The president of Confagricoltura, Massimiliano Giansanti, remarked, at the microphones of WineNews, how “the great theme of sustainability is increasingly part of the common activities of agriculture. Our contribution to the ecological transition is fundamental. The major investment processes linked to sustainability now commit companies to making better and better use of everything they need to make a product, to better use of water, to better attention to how the land moves.
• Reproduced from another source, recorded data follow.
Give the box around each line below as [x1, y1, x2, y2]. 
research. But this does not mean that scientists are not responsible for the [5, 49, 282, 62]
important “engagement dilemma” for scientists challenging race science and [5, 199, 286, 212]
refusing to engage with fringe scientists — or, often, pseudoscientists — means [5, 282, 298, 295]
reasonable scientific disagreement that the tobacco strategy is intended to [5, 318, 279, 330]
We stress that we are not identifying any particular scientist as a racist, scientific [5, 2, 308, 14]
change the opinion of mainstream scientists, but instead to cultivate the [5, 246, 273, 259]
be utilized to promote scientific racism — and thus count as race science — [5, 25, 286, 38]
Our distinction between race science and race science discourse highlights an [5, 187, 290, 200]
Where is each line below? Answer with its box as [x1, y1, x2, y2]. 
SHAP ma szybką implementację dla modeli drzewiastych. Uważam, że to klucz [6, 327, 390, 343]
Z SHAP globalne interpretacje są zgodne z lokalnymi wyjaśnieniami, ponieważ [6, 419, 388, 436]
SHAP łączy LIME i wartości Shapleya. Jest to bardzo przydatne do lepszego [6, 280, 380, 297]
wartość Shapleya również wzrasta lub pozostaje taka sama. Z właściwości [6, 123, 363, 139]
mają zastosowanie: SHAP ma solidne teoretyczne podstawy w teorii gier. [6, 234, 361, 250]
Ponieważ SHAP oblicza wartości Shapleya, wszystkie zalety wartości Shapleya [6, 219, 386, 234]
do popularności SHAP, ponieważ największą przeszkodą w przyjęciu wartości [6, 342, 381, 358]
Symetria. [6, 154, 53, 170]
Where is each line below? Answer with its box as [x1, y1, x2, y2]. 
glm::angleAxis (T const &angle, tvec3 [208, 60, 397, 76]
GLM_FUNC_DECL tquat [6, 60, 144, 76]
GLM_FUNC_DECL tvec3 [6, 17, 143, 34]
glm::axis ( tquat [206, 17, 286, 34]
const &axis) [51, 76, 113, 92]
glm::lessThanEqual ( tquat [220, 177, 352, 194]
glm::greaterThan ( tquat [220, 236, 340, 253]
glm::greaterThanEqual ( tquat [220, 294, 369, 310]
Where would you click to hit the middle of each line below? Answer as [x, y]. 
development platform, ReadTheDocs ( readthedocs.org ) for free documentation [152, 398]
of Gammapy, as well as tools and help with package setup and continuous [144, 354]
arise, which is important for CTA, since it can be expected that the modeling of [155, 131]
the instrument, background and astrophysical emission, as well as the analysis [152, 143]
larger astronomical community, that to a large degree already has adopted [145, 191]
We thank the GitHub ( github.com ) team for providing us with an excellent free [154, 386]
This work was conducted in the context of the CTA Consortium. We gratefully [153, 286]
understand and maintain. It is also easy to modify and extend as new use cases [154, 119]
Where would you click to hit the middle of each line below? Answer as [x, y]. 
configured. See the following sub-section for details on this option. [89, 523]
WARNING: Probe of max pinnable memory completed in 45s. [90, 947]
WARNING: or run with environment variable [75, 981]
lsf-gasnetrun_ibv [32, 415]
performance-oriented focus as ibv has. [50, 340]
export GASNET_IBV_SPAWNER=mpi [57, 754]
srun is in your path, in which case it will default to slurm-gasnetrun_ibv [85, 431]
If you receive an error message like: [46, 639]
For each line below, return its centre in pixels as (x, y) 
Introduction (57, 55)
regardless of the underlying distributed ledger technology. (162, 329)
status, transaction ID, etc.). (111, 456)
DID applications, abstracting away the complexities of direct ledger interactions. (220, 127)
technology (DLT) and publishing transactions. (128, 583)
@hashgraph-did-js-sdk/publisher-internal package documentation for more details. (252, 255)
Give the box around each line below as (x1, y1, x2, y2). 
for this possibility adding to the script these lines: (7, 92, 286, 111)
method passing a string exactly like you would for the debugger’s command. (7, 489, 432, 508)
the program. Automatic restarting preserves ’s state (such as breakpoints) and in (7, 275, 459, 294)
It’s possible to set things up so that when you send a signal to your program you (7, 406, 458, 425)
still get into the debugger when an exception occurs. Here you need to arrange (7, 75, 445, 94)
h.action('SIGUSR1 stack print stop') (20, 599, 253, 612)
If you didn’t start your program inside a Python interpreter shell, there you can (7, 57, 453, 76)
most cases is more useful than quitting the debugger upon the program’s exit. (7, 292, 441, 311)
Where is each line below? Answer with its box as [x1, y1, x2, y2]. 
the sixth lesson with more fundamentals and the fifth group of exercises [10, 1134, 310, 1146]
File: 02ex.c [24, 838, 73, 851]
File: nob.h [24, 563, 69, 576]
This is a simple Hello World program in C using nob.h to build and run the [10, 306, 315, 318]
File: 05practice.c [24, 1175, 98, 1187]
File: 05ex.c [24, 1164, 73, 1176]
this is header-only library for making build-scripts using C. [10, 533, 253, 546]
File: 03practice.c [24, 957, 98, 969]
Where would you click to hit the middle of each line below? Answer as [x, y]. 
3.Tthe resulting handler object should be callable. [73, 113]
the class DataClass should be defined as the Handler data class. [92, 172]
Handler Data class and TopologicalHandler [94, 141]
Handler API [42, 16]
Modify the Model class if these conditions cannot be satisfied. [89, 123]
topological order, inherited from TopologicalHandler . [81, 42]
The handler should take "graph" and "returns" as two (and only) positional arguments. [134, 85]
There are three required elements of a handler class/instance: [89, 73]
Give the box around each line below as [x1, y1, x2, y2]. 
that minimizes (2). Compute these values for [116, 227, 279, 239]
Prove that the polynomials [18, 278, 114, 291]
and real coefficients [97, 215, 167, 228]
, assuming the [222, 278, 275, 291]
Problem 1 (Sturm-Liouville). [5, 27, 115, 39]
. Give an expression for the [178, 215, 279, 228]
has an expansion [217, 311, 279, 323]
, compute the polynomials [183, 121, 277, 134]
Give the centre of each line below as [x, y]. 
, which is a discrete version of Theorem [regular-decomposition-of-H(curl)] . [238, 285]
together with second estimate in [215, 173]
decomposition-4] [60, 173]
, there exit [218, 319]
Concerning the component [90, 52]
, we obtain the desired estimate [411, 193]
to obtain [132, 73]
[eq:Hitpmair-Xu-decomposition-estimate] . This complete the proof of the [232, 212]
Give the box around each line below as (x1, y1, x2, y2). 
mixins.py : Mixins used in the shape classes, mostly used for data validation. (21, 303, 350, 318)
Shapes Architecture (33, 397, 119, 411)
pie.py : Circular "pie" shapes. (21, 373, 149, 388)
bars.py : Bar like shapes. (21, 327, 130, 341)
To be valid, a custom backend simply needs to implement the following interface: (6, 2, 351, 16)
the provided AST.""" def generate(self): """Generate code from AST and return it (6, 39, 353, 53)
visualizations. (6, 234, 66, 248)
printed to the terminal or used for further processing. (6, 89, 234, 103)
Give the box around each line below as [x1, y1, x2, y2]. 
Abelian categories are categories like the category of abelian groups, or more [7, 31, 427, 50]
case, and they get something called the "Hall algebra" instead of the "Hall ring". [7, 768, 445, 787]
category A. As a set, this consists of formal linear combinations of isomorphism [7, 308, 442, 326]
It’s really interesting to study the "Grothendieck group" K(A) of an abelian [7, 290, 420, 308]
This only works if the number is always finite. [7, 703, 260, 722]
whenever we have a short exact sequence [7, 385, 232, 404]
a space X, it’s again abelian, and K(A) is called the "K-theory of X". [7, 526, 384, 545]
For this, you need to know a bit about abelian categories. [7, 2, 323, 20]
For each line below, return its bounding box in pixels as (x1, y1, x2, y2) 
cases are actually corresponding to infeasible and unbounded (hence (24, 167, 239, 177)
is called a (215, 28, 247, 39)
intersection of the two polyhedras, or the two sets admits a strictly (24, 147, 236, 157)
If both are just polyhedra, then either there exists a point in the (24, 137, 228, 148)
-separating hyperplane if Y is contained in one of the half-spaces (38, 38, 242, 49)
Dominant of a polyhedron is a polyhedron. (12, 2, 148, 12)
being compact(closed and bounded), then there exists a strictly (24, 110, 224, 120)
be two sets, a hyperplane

I believe that agriculture is giving a lot in this process, few people know this, but we must give even more”.
The presentation of the AGRIcoltura100 Report no. 2 concluded with the awarding of prizes to the most virtuous farms in terms of sustainability: first place went to Cantina Produttori Valdobbiadene, one of the largest Prosecco producers, second to Iori, in Abruzzo, dedicated to growing vegetables, and third to Fratelli Robiola Paolo e Lorenzo, from Piedmont, specializing in organic milk production. But wine also played a leading role in the special mentions, with Arnaldo Caprai, a pioneer and icon of Sagrantino di Montefalco, for its attention to environmental impact, the Barberani winery, the history of Orvieto, for quality and healthy eating, and again from the Prosecco area, the Eredi Scala Ernesto & Co. company, for risk management and worker protection, and the Franciacorta-based Ronco Calino, for the quality of work and employment of young people. Two other mentions went to Agricola Lenti Società Cooperativa, from Calabria, for its relations with networks, the supply chain and local communities, and to Azienda Agricola Fagiolo di Laura e Antonella Fagiolo, from Lazio, for its female agriculture. As Antonella Fagiolo explained on receiving the certificate, “there is only one man in our team and don’t ask me why!”.